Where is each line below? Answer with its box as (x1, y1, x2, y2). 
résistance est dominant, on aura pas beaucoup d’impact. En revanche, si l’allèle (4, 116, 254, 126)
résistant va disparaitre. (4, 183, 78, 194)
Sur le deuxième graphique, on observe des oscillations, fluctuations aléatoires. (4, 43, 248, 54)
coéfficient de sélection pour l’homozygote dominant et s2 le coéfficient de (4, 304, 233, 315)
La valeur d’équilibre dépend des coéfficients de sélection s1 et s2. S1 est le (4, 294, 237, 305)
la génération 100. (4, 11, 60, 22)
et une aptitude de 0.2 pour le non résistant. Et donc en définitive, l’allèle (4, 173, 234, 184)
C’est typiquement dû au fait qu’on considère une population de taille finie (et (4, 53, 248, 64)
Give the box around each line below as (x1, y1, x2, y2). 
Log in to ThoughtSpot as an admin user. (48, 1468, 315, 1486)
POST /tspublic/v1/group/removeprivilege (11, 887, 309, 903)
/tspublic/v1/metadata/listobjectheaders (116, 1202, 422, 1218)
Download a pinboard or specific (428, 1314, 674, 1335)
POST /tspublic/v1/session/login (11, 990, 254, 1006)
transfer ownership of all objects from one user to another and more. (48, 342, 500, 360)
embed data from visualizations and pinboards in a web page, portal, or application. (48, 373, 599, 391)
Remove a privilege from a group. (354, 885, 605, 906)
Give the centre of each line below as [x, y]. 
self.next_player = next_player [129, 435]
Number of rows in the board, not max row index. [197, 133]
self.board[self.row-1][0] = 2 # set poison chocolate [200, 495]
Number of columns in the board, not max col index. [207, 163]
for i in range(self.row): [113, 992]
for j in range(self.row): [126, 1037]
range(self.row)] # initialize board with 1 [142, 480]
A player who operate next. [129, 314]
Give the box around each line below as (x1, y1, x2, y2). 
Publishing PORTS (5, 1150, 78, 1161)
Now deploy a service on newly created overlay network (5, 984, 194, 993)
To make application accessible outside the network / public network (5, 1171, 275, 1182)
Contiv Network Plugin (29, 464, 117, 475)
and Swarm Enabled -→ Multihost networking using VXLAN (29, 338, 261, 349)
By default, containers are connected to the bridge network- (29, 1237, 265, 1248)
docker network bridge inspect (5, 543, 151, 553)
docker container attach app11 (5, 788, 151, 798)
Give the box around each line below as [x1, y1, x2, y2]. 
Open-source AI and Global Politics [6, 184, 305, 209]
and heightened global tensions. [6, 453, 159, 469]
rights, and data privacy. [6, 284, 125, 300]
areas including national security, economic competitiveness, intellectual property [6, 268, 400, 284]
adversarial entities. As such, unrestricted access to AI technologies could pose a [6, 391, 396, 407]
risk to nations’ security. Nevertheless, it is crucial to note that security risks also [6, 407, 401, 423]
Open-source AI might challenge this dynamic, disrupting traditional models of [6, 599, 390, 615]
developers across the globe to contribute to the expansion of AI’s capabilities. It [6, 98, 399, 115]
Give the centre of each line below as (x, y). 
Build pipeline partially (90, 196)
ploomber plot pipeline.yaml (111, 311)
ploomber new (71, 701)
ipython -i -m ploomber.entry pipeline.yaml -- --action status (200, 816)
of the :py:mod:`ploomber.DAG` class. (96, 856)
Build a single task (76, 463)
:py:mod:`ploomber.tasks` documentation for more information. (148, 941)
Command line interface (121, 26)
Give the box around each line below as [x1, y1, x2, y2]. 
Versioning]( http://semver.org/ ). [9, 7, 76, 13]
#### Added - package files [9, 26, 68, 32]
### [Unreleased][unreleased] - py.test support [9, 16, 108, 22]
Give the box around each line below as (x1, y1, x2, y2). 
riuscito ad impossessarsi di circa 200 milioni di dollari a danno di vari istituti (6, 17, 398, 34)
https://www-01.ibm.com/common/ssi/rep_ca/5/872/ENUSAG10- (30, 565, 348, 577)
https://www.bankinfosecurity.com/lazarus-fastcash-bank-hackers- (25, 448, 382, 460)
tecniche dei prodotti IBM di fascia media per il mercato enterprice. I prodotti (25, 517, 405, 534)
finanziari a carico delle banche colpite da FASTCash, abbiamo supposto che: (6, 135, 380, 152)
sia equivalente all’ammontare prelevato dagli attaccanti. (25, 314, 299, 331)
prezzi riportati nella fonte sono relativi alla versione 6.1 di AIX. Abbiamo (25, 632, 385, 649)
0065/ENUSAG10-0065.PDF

*-*-*

- TRY IT:
Every entry must be duplicated exactly as it was written.

- SOLUTION:
Where is each line below? Answer with its box as (x1, y1, x2, y2). 
résistance est dominant, on aura pas beaucoup d’impact. En revanche, si l’allèle (4, 116, 254, 126)
résistant va disparaitre. (4, 183, 78, 194)
Sur le deuxième graphique, on observe des oscillations, fluctuations aléatoires. (4, 43, 248, 54)
coéfficient de sélection pour l’homozygote dominant et s2 le coéfficient de (4, 304, 233, 315)
La valeur d’équilibre dépend des coéfficients de sélection s1 et s2. S1 est le (4, 294, 237, 305)
la génération 100. (4, 11, 60, 22)
et une aptitude de 0.2 pour le non résistant. Et donc en définitive, l’allèle (4, 173, 234, 184)
C’est typiquement dû au fait qu’on considère une population de taille finie (et (4, 53, 248, 64)
Give the box around each line below as (x1, y1, x2, y2). 
Log in to ThoughtSpot as an admin user. (48, 1468, 315, 1486)
POST /tspublic/v1/group/removeprivilege (11, 887, 309, 903)
/tspublic/v1/metadata/listobjectheaders (116, 1202, 422, 1218)
Download a pinboard or specific (428, 1314, 674, 1335)
POST /tspublic/v1/session/login (11, 990, 254, 1006)
transfer ownership of all objects from one user to another and more. (48, 342, 500, 360)
embed data from visualizations and pinboards in a web page, portal, or application. (48, 373, 599, 391)
Remove a privilege from a group. (354, 885, 605, 906)
Give the centre of each line below as [x, y]. 
self.next_player = next_player [129, 435]
Number of rows in the board, not max row index. [197, 133]
self.board[self.row-1][0] = 2 # set poison chocolate [200, 495]
Number of columns in the board, not max col index. [207, 163]
for i in range(self.row): [113, 992]
for j in range(self.row): [126, 1037]
range(self.row)] # initialize board with 1 [142, 480]
A player who operate next. [129, 314]
Give the box around each line below as (x1, y1, x2, y2). 
Publishing PORTS (5, 1150, 78, 1161)
Now deploy a service on newly created overlay network (5, 984, 194, 993)
To make application accessible outside the network / public network (5, 1171, 275, 1182)
Contiv Network Plugin (29, 464, 117, 475)
and Swarm Enabled -→ Multihost networking using VXLAN (29, 338, 261, 349)
By default, containers are connected to the bridge network- (29, 1237, 265, 1248)
docker network bridge inspect (5, 543, 151, 553)
docker container attach app11 (5, 788, 151, 798)
Give the box around each line below as [x1, y1, x2, y2]. 
Open-source AI and Global Politics [6, 184, 305, 209]
and heightened global tensions. [6, 453, 159, 469]
rights, and data privacy. [6, 284, 125, 300]
areas including national security, economic competitiveness, intellectual property [6, 268, 400, 284]
adversarial entities. As such, unrestricted access to AI technologies could pose a [6, 391, 396, 407]
risk to nations’ security. Nevertheless, it is crucial to note that security risks also [6, 407, 401, 423]
Open-source AI might challenge this dynamic, disrupting traditional models of [6, 599, 390, 615]
developers across the globe to contribute to the expansion of AI’s capabilities. It [6, 98, 399, 115]
Give the centre of each line below as (x, y). 
Build pipeline partially (90, 196)
ploomber plot pipeline.yaml (111, 311)
ploomber new (71, 701)
ipython -i -m ploomber.entry pipeline.yaml -- --action status (200, 816)
of the :py:mod:`ploomber.DAG` class. (96, 856)
Build a single task (76, 463)
:py:mod:`ploomber.tasks` documentation for more information. (148, 941)
Command line interface (121, 26)
Give the box around each line below as [x1, y1, x2, y2]. 
Versioning]( http://semver.org/ ). [9, 7, 76, 13]
#### Added - package files [9, 26, 68, 32]
### [Unreleased][unreleased] - py.test support [9, 16, 108, 22]
Give the box around each line below as (x1, y1, x2, y2). 
riuscito ad impossessarsi di circa 200 milioni di dollari a danno di vari istituti (6, 17, 398, 34)
https://www-01.ibm.com/common/ssi/rep_ca/5/872/ENUSAG10- (30, 565, 348, 577)
https://www.bankinfosecurity.com/lazarus-fastcash-bank-hackers- (25, 448, 382, 460)
tecniche dei prodotti IBM di fascia media per il mercato enterprice. I prodotti (25, 517, 405, 534)
finanziari a carico delle banche colpite da FASTCash, abbiamo supposto che: (6, 135, 380, 152)
sia equivalente all’ammontare prelevato dagli attaccanti. (25, 314, 299, 331)
prezzi riportati nella fonte sono relativi alla versione 6.1 di AIX. Abbiamo (25, 632, 385, 649)
0065/ENUSAG10-0065.PDF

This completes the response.